1.1 Le critère de la nationalité (loi personnelle)
L’article 3 du Code civil dispose : « Les lois de police et de sûreté obligent tous ceux qui habitent le territoire. » Mais pour l’état des personnes (mariage, filiation, divorce), la loi nationale de l’étranger peut s’appliquer. Exemple : un Algérien résidant en France peut demander l’application du droit algérien pour son divorce, sous réserve de l’ordre public français.
« Dans un dossier récent (2025), un ressortissant sénégalais souhaitait appliquer le droit sénégalais à sa succession immobilière située en France. La Cour d’appel de Paris a rappelé que l’immeuble est soumis à la loi française (lex rei sitae), mais la succession mobilière suit la loi de la dernière résidence habituelle. Une analyse bilingue et biculturelle a été déterminante. »
2. Droit européen : les règlements qui font la loi en 2026
Depuis le Brexit et les ajustements de 2024-2025, les règlements européens restent la colonne vertébrale du droit international privé en France. Pour savoir pour appliquer le droit français à un étranger ressortissant de l’UE, ces textes sont essentiels.
2.1 Règlement Bruxelles I bis (compétence)

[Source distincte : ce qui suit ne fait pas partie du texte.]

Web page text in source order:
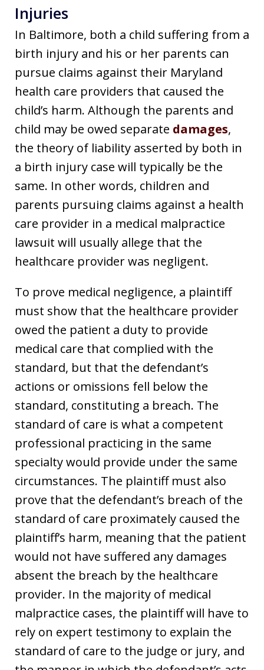
Injuries
In Baltimore, both a child suffering from a
birth injury and his or her parents can
pursue claims against their Maryland
health care providers that caused the
child’s harm. Although the parents and
child may be owed separate damages,
the theory of liability asserted by both in
a birth injury case will typically be the
same. In other words, children and
parents pursuing claims against a health
care provider in a medical malpractice
lawsuit will usually allege that the
healthcare provider was negligent.
To prove medical negligence, a plaintiff
must show that the healthcare provider
owed the patient a duty to provide
medical care that complied with the
standard, but that the defendant’s
actions or omissions fell below the
standard, constituting a breach. The
standard of care is what a competent
professional practicing in the same
specialty would provide under the same
circumstances. The plaintiff must also
prove that the defendant’s breach of the
standard of care proximately caused the
plaintiff’s harm, meaning that the patient
would not have suffered any damages
absent the breach by the healthcare
provider. In the majority of medical
malpractice cases, the plaintiff will have to
rely on expert testimony to explain the
standard of care to the judge or jury, and
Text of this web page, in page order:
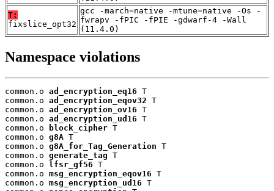
T:
fixslice_opt32
gcc -march=native -mtune=native -Os -
fwrapv -fPIC -fPIE -gdwarf-4 -Wall
(11.4.0)
Namespace violations
common.o ad_encryption_eq16 T
common.o ad_encryption_eqov32 T
common.o ad_encryption_ov16 T
common.o ad_encryption_ud16 T
common.o
block_cipher T
common.o g8A T
common.o g8A_for_Tag_Generation T
common.o generate_tag T
common.o
lfsr_gf56 T
common.o msg_encryption_eqov16 T
common.o msg_encryption_ud16 T
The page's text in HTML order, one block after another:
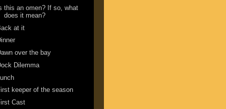
this an omen? If so, what
does it mean?
at it
over the bay
Dilemma
keeper of the season
Cast
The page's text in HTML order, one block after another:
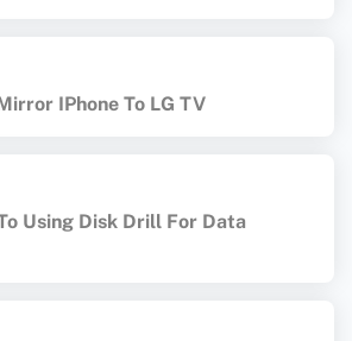
IPhone To LG TV
Using Disk Drill For Data
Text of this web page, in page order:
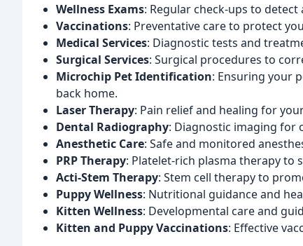
Wellness Exams: Regular check-ups to
Vaccinations: Preventative care to protect
Medical Services: Diagnostic tests and
Surgical Services: Surgical procedures to
Microchip Pet Identification: Ensuring your
back home.
Laser Therapy: Pain relief and healing for
Dental Radiography: Diagnostic imaging for
Anesthetic Care: Safe and monitored
PRP Therapy: Platelet-rich plasma therapy to
Acti-Stem Therapy: Stem cell therapy to
Puppy Wellness: Nutritional guidance and
Kitten Wellness: Developmental care and
Kitten and Puppy Vaccinations: Effective
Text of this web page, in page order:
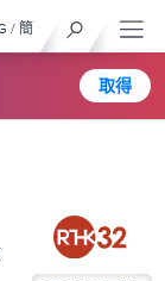
取得
/ 簡
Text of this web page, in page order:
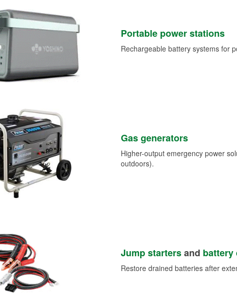
Portable power stations
Rechargeable battery systems for
Gas generators
Higher-output emergency power
outdoors).
Jump startersand battery
Restore drained batteries after
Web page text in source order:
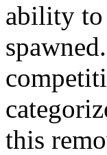
ability to
this
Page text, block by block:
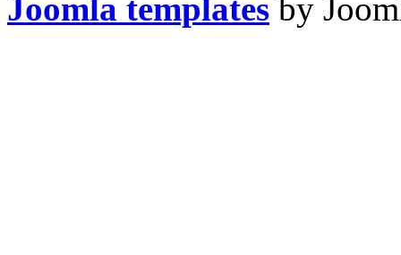
Joomla templates by
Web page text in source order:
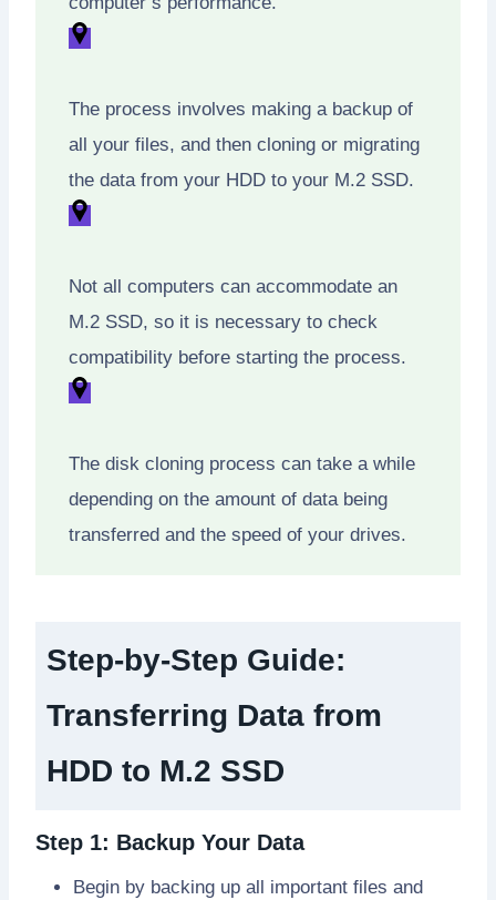
The process involves making a backup of
all your files, and then cloning or migrating
the data from your HDD to your M.2 SSD.
Not all computers can accommodate an
M.2 SSD, so it is necessary to check
compatibility before starting the process.
The disk cloning process can take a while
depending on the amount of data being
transferred and the speed of your drives.
Step-by-Step Guide:
Transferring Data from
HDD to M.2 SSD
Step 1: Backup Your Data
Begin by backing up all important files and
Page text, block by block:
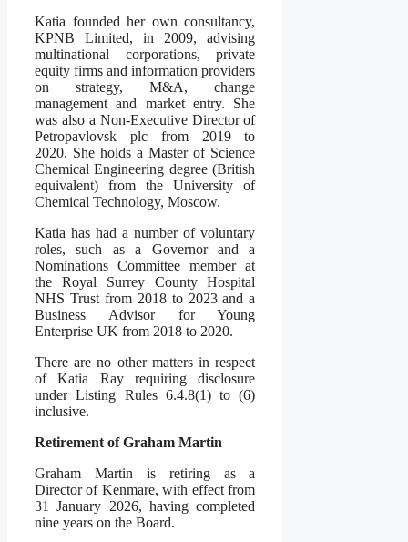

Il détermine quel État membre est compétent. Principe : le défendeur est attrait devant le tribunal de son domicile. Mais des options existent : contrat (lieu d’exécution), délit (lieu du fait dommageable).
2.2 Règlements Rome I et Rome II (loi applicable)
Rome I pour les obligations contractuelles : la loi choisie par les parties prime. À défaut, c’est la résidence habituelle du prestataire caractéristique. Rome II pour les délits : loi du lieu où le dommage survient, sauf si les parties ont la même résidence habituelle.
2.3 Règlement Rome III (divorce)
Depuis 2022, il permet aux époux de choisir la loi applicable au divorce. En l’absence de choix, c’est la résidence habituelle commune ou, à défaut, la nationalité commune.
3. Conventions bilatérales et ordre public : quand la France impose ses règles
La France a signé des conventions avec de nombreux pays (Algérie, Maroc, Tunisie, Sénégal, etc.). Ces traités priment sur le droit commun. Pour savoir pour appliquer le droit français à un étranger originaire d’un pays conventionné, il faut vérifier la convention applicable.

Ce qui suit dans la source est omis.